To get a sense of the safety of alternate day fasting, researchers looked at a separate group of 30 people who had been eating this way for at least 6 months, comparing them to healthy people who had not been fasting.
They didn’t find any meaningful negative side effects.
One limitation of the study is that researchers didn’t test the diet in people who needed to lose weight. They also didn’t have any long-term safety data, and many health problems associated with extreme dietings like malnutrition and brittle bones can take much longer than 6 months to develop.
“The ‘starvation mode’ the body goes into during alternate day fasting may have some benefits,” said Susan Roberts, a senior scientist at the USDA Nutrition Center at Tufts University who wasn’t involved in the study.

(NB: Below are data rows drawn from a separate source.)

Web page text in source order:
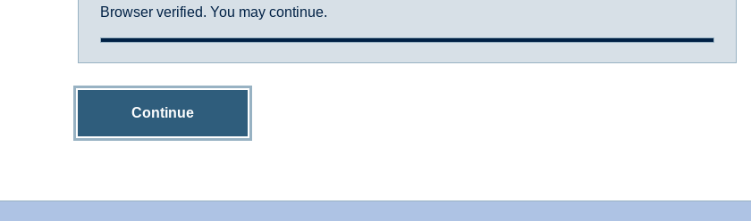
Browser verified. You may continue.
Continue
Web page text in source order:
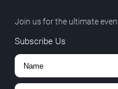
Join us for the ultimate
Subscribe Us
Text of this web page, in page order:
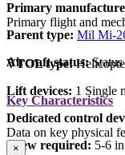
Primary
Parent type: Mil Mi-
Aircraft status:
Primary flight and
VTOL type:
Lift devices: 1 Single
Dedicated control
Crew required: 5-6
Key Characteristics
Data on key physical
×
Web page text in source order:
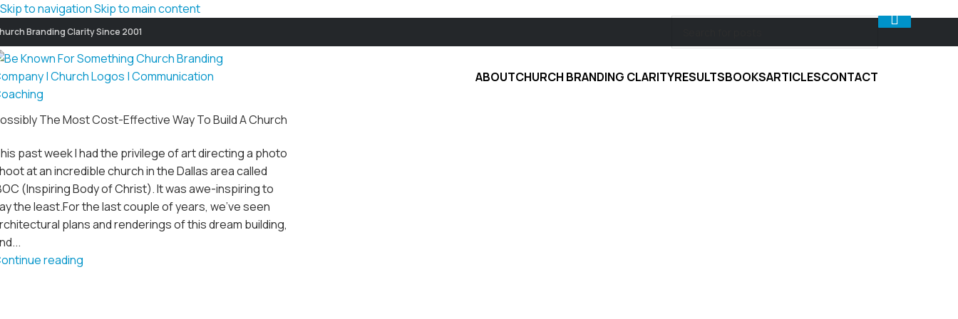
Skip to navigationSkip to main content
Branding Clarity Since 2001
ABOUTCHURCH BRANDING CLARITYRESULTSBOOKSARTICLESCONTACT
The Most Cost-Effective Way To Build A Church
past week I had the privilege of art directing a photo
at an incredible church in the Dallas area called
(Inspiring Body of Christ). It was awe-inspiring to
the least.For the last couple of years, we’ve seen
plans and renderings of this dream building,
reading
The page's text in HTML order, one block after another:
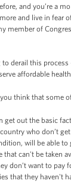
and you’re a
and live in
member of
derail this
affordable
think that some
get out the basic
who don’t
will be able
can't be taken
don’t want to
that they haven't
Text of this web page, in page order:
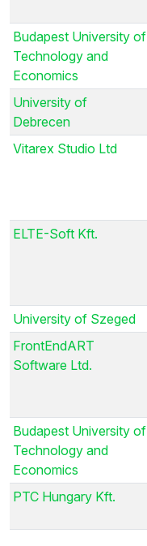
Budapest University of
Technology and
Economics
University of
Debrecen
Vitarex Studio Ltd
ELTE-Soft Kft.
University of Szeged
FrontEndART
Software Ltd.
Budapest University of
Technology and
Economics
PTC Hungary Kft.
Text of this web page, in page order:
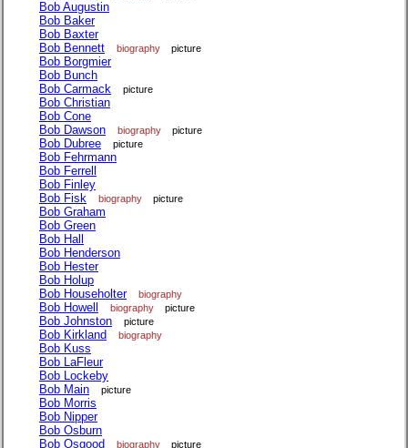
Bob Augustin
Bob Baker
Bob Baxter
Bob Bennett
biography picture
Bob Borgmier
Bob Bunch
Bob Carmack
picture
Bob Christian
Bob Cone
Bob Dawson
biography picture
Bob Dubree picture
Bob Fehrmann
Bob Ferrell
Bob Finley
Bob Fisk
biography picture
Bob Graham
Bob Green
Bob Hall
Bob Henderson
Bob Hester
Bob Holup
Bob Householter
biography
Bob Howell biography picture
Bob Johnston picture
Bob Kirkland biography
Bob Kuss
Bob LaFleur
Bob Lockeby
Bob Main
picture
Bob Morris
Bob Nipper
Bob Osburn
Bob Osgood
biography picture
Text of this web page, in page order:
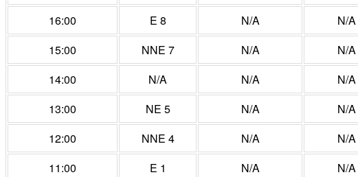
16:00
E 8 N/A N/A
15:00
NNE 7 N/A N/A
14:00
N/A N/A N/A
13:00
NE 5 N/A N/A
12:00
NNE 4 N/A N/A
11:00
E 1 N/A N/A
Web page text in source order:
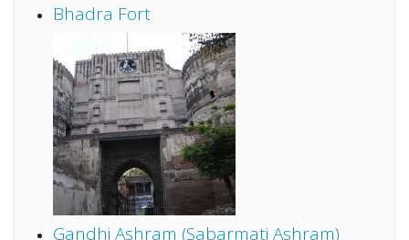
Bhadra Fort
Gandhi Ashram (Sabarmati Ashram)
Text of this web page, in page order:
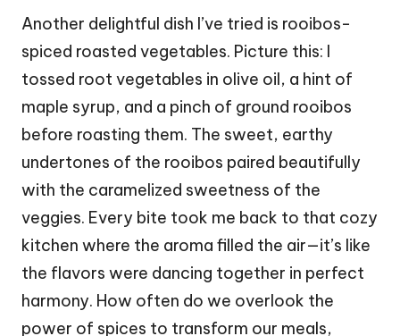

For example, fasting can improve the body’s ability to use the hormone insulin to transform sugars into energy, a process that can help reduce blood sugar and prevent diabetes, Roberts said by email.
But there isn’t enough safety information about alternate day fasting to recommend it as a regular way of eating to maintain a healthy weight or for weight loss, Roberts said.
"My preferred option, to be honest, is not to recommend alternate day fasting per se but to use occasional daily fasting as a toolbox option that some people may find helpful,” Roberts said. “A small percentage of people wanting to lose weight may find it helpful, but we don’t yet know the long-term safety to recommend it with comfort.”